The third component designates the pattern for which the extractor should search to locate the value for the attribute designated in the first component Referring back to FIG. The XML document that the Metabase Agent 10 receives contains the asset type and a list of attribute-value pairs. As an example, a particular asset extracted from CNN. In order to improve the quality of the data for this asset and enable higher recall, the Metabase Agent must consult the WorldModel.
Hayman, V. Hinard, D. Howe, X. Huang, R. Huntley, H.
Semantic Models for Multimedia Database Searching and Browsing
Bye-A-Jee, R. Kishore, O. Lang, R. Lee, A. Lock, R. Lovering, A. MacDougall, M. Martin, P. Masson, J. Mendel, M. Munoz-Torres, R. Nash, L.

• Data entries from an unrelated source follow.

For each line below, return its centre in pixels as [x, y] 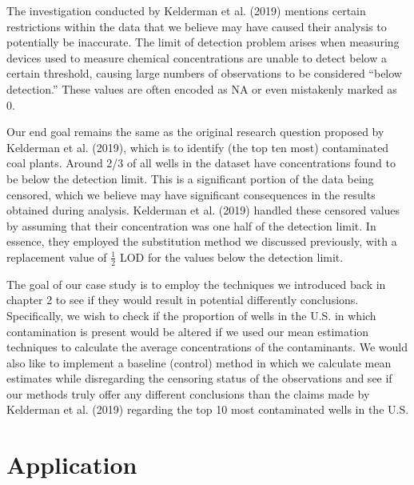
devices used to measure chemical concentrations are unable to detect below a [197, 57]
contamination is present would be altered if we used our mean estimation [188, 331]
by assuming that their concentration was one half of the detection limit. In [191, 225]
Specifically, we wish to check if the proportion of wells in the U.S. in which [191, 315]
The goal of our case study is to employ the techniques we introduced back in [196, 284]
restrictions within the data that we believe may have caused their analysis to [197, 26]
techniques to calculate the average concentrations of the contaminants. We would [207, 347]
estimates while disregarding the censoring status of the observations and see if [199, 378]
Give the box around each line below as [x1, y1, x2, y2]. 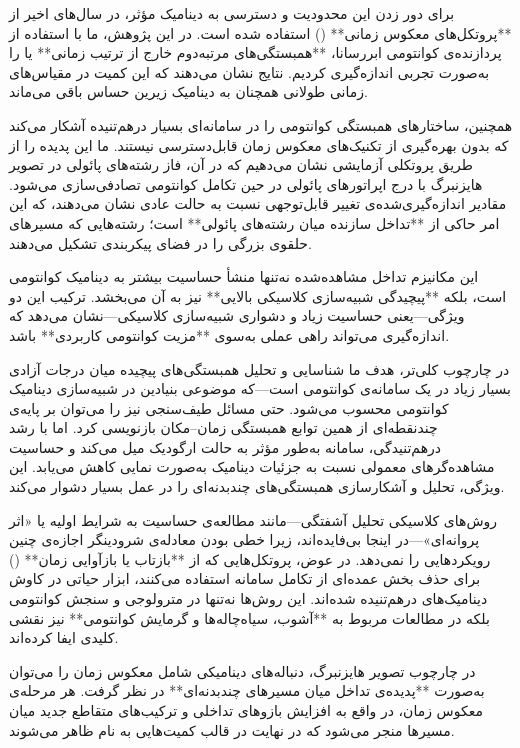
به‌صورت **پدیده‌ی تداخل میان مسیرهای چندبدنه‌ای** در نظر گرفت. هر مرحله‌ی [9, 680, 485, 701]
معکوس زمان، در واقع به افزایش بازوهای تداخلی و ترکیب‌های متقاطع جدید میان [9, 700, 483, 720]
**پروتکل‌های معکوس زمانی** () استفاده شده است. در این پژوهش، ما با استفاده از [9, 22, 512, 43]
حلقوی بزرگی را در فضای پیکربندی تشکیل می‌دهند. [9, 232, 312, 253]
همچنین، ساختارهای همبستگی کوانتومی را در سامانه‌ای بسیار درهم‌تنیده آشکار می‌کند [9, 114, 513, 135]
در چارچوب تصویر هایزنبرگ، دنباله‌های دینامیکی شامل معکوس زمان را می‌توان [9, 660, 476, 681]
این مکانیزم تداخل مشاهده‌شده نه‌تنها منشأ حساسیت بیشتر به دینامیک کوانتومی [9, 266, 479, 287]
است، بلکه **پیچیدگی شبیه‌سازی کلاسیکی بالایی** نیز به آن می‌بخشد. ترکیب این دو [9, 285, 507, 306]

Ni, A. Nikjenad, C. Palka, C. Pich, K. Pichler, S. Poux, L. Reiser, P. Roncaglia, T. Sawford, A. Shypitsyna, D. Sitnikov, E. Speretta, N. Tyagi, S. Toro, M.
- RELATED BOOKS.
- Data reduction and error analysis for physical sciences.
- People Power: Unarmed Resistance and Global Solidarity?
- Semi-Citizenship in Democratic Politics.
- Modelling multimedia data!
- Statistical Mechanics?
- Railroad Postcards in the Age of Steam!
Tuli, K. Warner, E. Wong, V. Wood and R. Correspondence to Paul D. Reprints and Permissions. Advanced search. Skip to main content. Subjects Computational biology and bioinformatics Genomic analysis. Rent or Buy article Get time limited or full article access on ReadCube. References 1. Article Google Scholar 3. Article Google Scholar 4. Article Google Scholar 8. Separate different tags with a comma. To include a comma in your tag, surround the tag with double quotes. Please enable cookies in your browser to get the full Trove experience.
Skip to content Skip to search. Kashyap, Arif Ghafoor. Published Boston, Mass. Language English View all editions Prev Next edition 4 of 6. Series The Kluwer international series on advances in database systems ; 21 Subjects Multimedia systems. Database searching.
Andre fag naturvidenskab og teknik Andre fag. Contents Machine derived contents note: List of Figures. List of Tables. Semantic Models for Multimedia Information. Multimedia Database Searching. Multimedia Browsing.
- Modelling multimedia data;
- Minimal Access Surgery in Oncology.
- 74, All Tech jobs | fozoxidy.tk.
- Radiation Biophysics?
- Mens Health (April 2010).
Notes Includes bibliographical references and index.